Hasta que su hermana, que vive en Guadalajara, lo reportó al asilo y el asilo lo recogió, le abrió las puertas.
Hacía 20 años que don Enrique se había separado de su mujer y a pesar de haber trabajado toda su vida, desde la infancia, no tenía mucho de dónde sacar para sobrevivir.
Por eso es que aceptó venir a este asilo.
Tuvo, tiene, dos hijos varones, de ellos habla poco, casi no habla, solo que no los vio mucho porque siempre trabajó fuera, manejando un camión materialista.
Luego consiguió un trabajo en la Forestal con un ingeniero que lo contrataba para hacer canales de riego en los ranchos.
Cada uno o dos meses miraba a sus hijos, de repente los llevaba a pasear con él a los ranchos.
“Llegaba y órale, vámonos a pasear para allá”.

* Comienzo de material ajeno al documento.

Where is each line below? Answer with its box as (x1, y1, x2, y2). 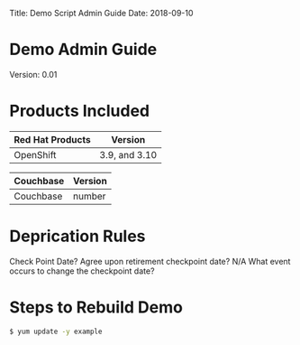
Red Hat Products (14, 133, 92, 145)
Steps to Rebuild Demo (9, 297, 183, 317)
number (73, 190, 106, 202)
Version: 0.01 (9, 69, 58, 79)
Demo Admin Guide (9, 40, 158, 60)
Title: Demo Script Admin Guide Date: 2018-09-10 (9, 8, 194, 18)
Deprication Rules (9, 226, 146, 247)
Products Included (9, 101, 150, 121)
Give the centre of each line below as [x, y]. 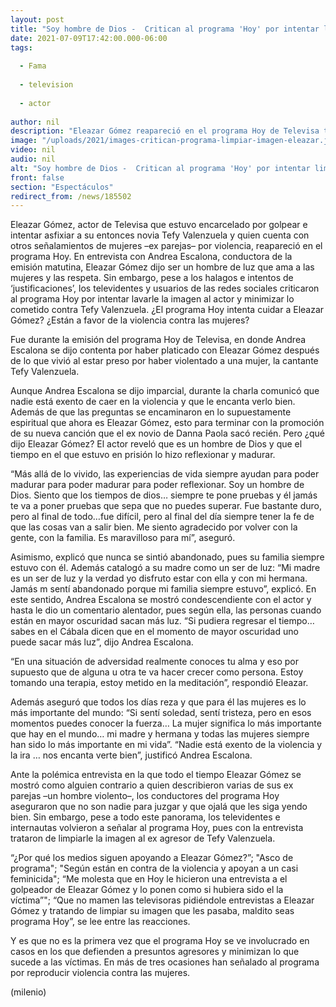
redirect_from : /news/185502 [71, 196]
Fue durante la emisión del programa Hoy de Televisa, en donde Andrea [158, 340]
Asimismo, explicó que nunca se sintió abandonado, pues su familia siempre [167, 557]
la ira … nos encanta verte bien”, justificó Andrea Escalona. [131, 755]
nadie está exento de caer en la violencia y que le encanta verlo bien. [153, 402]
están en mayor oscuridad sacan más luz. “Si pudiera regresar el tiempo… [162, 621]
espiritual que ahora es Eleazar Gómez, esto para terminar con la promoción [167, 423]
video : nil [33, 150]
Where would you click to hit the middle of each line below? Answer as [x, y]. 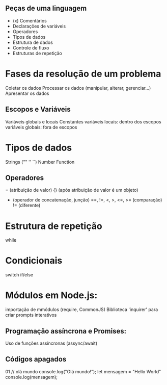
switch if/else [19, 275]
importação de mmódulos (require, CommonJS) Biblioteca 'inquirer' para [82, 310]
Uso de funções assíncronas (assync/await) [51, 343]
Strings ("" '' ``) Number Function [40, 162]
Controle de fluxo [31, 47]
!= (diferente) [26, 206]
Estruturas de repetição [37, 53]
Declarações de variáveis [39, 26]
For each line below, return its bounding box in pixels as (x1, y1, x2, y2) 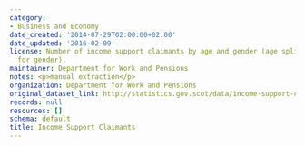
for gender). (17, 55, 67, 64)
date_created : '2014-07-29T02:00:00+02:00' (9, 30, 177, 39)
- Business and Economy (9, 22, 100, 31)
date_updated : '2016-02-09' (9, 38, 116, 48)
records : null (9, 97, 64, 107)
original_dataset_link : (9, 89, 100, 98)
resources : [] (9, 106, 64, 115)
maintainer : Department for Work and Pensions (9, 64, 189, 73)
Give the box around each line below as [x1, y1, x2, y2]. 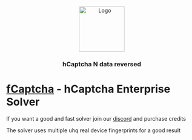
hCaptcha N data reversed [62, 60, 141, 68]
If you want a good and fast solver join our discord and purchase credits [6, 115, 187, 122]
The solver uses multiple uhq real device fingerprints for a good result [6, 127, 180, 134]
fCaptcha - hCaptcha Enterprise [6, 82, 171, 96]
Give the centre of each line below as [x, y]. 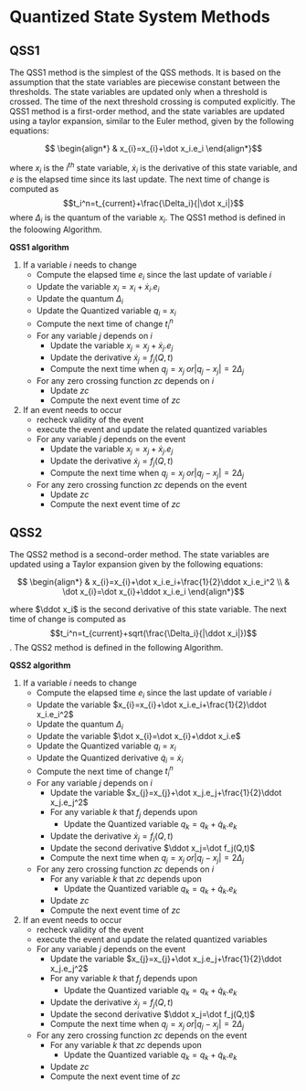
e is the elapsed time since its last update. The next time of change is [140, 179]
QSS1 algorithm [40, 248]
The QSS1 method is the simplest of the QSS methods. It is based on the [145, 72]
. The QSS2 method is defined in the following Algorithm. [116, 648]
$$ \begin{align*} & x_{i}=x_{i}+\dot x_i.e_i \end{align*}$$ [153, 148]
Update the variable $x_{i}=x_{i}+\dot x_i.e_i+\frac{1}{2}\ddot [151, 704]
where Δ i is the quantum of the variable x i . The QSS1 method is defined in [148, 219]
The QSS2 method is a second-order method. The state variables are [139, 555]
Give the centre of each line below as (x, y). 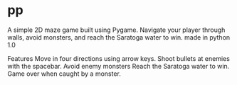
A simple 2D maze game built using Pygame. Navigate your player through (116, 30)
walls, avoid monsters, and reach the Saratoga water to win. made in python (119, 37)
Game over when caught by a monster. (64, 74)
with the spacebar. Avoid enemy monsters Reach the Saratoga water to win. (118, 66)
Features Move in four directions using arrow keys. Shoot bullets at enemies (118, 58)
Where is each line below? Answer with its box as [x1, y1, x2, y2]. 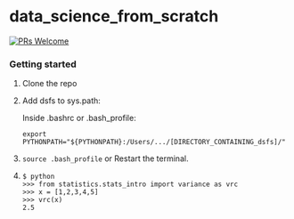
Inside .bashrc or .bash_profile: [21, 113, 136, 124]
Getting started [9, 58, 78, 70]
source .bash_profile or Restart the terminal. [21, 153, 189, 164]
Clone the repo [21, 78, 78, 89]
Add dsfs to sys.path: [21, 95, 101, 106]
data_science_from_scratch [9, 6, 219, 27]
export [21, 130, 47, 139]
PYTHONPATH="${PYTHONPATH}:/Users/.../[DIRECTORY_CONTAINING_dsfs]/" [21, 138, 287, 147]
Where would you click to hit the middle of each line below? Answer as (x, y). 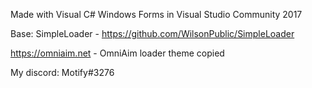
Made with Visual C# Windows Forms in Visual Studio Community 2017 (156, 14)
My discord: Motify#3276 (62, 72)
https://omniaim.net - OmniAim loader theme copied (117, 53)
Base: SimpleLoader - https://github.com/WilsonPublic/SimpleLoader (152, 33)
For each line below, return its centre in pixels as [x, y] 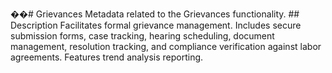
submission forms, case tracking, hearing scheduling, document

Hasta que sus hijos se casaron y él se puso a trabajar en la casa donde vivía con su esposa de la que, dice riendo, se separó por “bronquillas”.
El mayor lo visita allá cada cuando, el otro no viene, sus nietos, dos, a veces y a veces vienen a verlo unos amigos suyos.
Pero todo está bien, dice Enrique, aunque sea Día del Padre y sus hijos no vengan a verlo, todo está bien, dice y se vuelve a reír con una risa paciente, resignada.
No, tampoco antes lo celebraban, había veces que el Día del Padre le tocaba trabajar y el Día del Padre se le iba trabajando.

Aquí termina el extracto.